» What you are asked to do: Return an exact copy of the entries, skipping any picture you find.

» Recorded data:
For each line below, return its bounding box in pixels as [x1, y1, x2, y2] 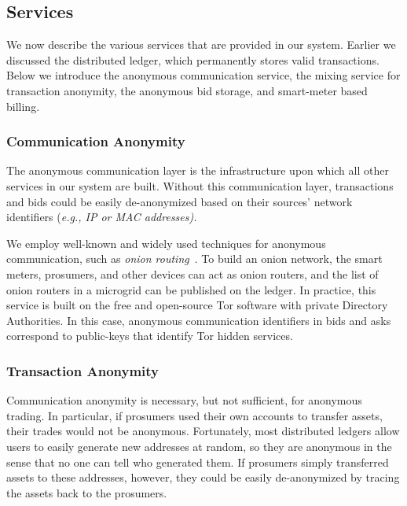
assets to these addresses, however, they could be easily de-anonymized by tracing [6, 469, 400, 486]
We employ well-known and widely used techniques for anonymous [6, 235, 326, 251]
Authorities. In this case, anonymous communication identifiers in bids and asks [6, 312, 391, 328]
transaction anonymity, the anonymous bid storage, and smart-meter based [6, 82, 368, 98]
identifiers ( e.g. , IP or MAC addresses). [6, 209, 197, 225]
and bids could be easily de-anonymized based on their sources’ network [6, 193, 353, 209]
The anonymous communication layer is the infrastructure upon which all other [6, 162, 389, 179]
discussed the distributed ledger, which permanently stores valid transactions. [6, 51, 379, 68]

» Written response:
For each line below, return its bounding box in pixels as [x1, y1, x2, y2] 
assets to these addresses, however, they could be easily de-anonymized by tracing [6, 469, 400, 486]
We employ well-known and widely used techniques for anonymous [6, 235, 326, 251]
Authorities. In this case, anonymous communication identifiers in bids and asks [6, 312, 391, 328]
transaction anonymity, the anonymous bid storage, and smart-meter based [6, 82, 368, 98]
identifiers ( e.g. , IP or MAC addresses). [6, 209, 197, 225]
and bids could be easily de-anonymized based on their sources’ network [6, 193, 353, 209]
The anonymous communication layer is the infrastructure upon which all other [6, 162, 389, 179]
discussed the distributed ledger, which permanently stores valid transactions. [6, 51, 379, 68]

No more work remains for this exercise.